The answer must be the full data, restated word for word, with no pictures in it.

Stored data:
------------------------------------------------
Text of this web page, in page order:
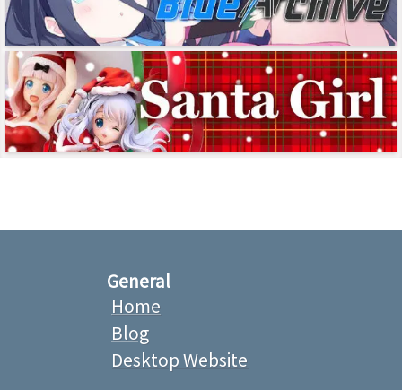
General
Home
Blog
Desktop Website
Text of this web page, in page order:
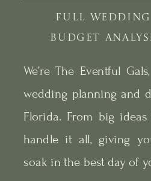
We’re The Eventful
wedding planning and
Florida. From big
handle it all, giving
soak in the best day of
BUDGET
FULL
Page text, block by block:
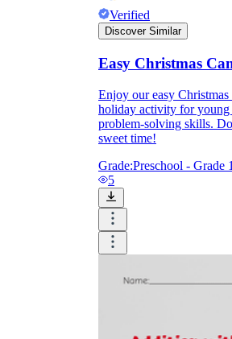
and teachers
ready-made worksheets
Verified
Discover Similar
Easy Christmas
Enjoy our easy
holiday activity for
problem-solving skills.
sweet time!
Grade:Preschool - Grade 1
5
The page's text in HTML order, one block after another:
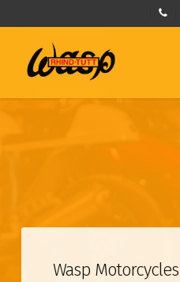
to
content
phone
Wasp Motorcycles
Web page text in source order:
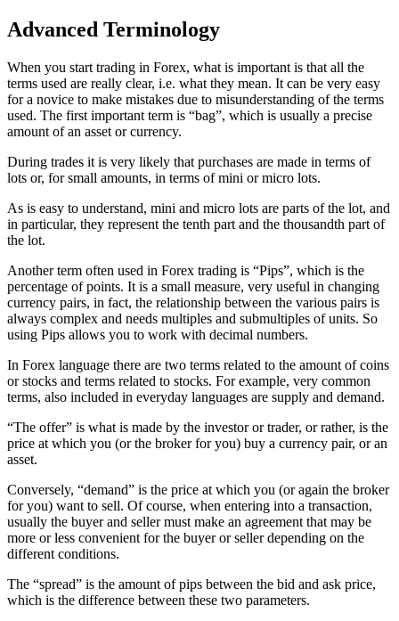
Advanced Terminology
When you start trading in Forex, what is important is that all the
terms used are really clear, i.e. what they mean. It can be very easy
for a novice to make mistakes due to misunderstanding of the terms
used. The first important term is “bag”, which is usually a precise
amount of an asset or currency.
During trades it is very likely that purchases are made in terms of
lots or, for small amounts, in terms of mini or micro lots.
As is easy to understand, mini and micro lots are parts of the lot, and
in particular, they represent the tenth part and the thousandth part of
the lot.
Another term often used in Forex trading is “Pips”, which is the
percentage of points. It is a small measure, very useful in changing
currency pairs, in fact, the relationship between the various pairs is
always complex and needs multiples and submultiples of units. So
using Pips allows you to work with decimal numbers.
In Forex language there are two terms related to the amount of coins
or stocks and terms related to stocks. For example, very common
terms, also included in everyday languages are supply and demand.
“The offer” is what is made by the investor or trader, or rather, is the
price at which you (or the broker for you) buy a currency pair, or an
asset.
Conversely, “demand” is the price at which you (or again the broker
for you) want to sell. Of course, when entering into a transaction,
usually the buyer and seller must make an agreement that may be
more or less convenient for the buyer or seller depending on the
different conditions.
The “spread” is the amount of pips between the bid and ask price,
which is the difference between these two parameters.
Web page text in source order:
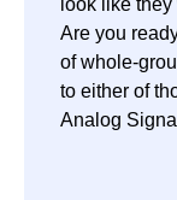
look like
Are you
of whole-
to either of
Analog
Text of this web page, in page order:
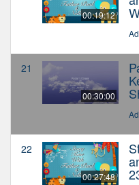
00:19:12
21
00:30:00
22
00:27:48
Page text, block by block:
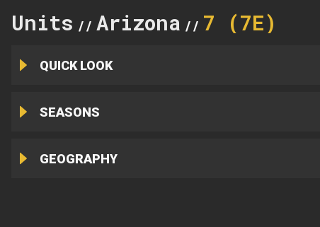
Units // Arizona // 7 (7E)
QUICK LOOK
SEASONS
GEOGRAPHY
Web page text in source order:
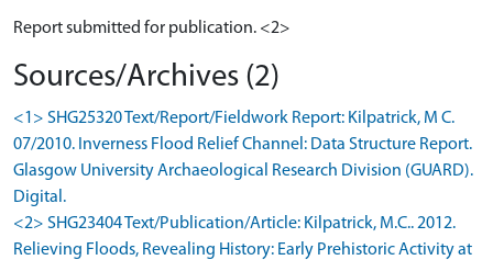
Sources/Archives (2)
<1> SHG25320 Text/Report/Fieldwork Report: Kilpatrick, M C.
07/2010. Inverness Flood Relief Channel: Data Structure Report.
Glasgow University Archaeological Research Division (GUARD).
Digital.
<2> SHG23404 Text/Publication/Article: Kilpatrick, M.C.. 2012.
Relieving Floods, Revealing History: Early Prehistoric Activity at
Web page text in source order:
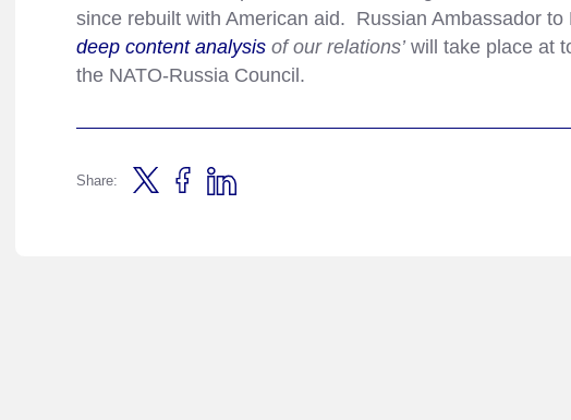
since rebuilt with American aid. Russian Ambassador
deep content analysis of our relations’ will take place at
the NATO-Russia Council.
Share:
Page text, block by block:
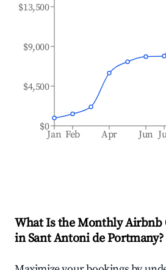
------------------------------------------------
[Response below]
Text of this web page, in page order:
General
Home
Blog
Desktop Website
Text of this web page, in page order:
We’re The Eventful
wedding planning and
Florida. From big
handle it all, giving
soak in the best day of
BUDGET
FULL
Page text, block by block:
and teachers
ready-made worksheets
Verified
Discover Similar
Easy Christmas
Enjoy our easy
holiday activity for
problem-solving skills.
sweet time!
Grade:Preschool - Grade 1
5
The page's text in HTML order, one block after another:
to
content
phone
Wasp Motorcycles
Web page text in source order:
Advanced Terminology
When you start trading in Forex, what is important is that all the
terms used are really clear, i.e. what they mean. It can be very easy
for a novice to make mistakes due to misunderstanding of the terms
used. The first important term is “bag”, which is usually a precise
amount of an asset or currency.
During trades it is very likely that purchases are made in terms of
lots or, for small amounts, in terms of mini or micro lots.
As is easy to understand, mini and micro lots are parts of the lot, and
in particular, they represent the tenth part and the thousandth part of
the lot.
Another term often used in Forex trading is “Pips”, which is the
percentage of points. It is a small measure, very useful in changing
currency pairs, in fact, the relationship between the various pairs is
always complex and needs multiples and submultiples of units. So
using Pips allows you to work with decimal numbers.
In Forex language there are two terms related to the amount of coins
or stocks and terms related to stocks. For example, very common
terms, also included in everyday languages are supply and demand.
“The offer” is what is made by the investor or trader, or rather, is the
price at which you (or the broker for you) buy a currency pair, or an
asset.
Conversely, “demand” is the price at which you (or again the broker
for you) want to sell. Of course, when entering into a transaction,
usually the buyer and seller must make an agreement that may be
more or less convenient for the buyer or seller depending on the
different conditions.
The “spread” is the amount of pips between the bid and ask price,
which is the difference between these two parameters.
Web page text in source order:
look like
Are you
of whole-
to either of
Analog
Text of this web page, in page order:
00:19:12
21
00:30:00
22
00:27:48
Page text, block by block:
Units // Arizona // 7 (7E)
QUICK LOOK
SEASONS
GEOGRAPHY
Web page text in source order:
Sources/Archives (2)
<1> SHG25320 Text/Report/Fieldwork Report: Kilpatrick, M C.
07/2010. Inverness Flood Relief Channel: Data Structure Report.
Glasgow University Archaeological Research Division (GUARD).
Digital.
<2> SHG23404 Text/Publication/Article: Kilpatrick, M.C.. 2012.
Relieving Floods, Revealing History: Early Prehistoric Activity at
Web page text in source order:
since rebuilt with American aid. Russian Ambassador
deep content analysis of our relations’ will take place at
the NATO-Russia Council.
Share:
Page text, block by block:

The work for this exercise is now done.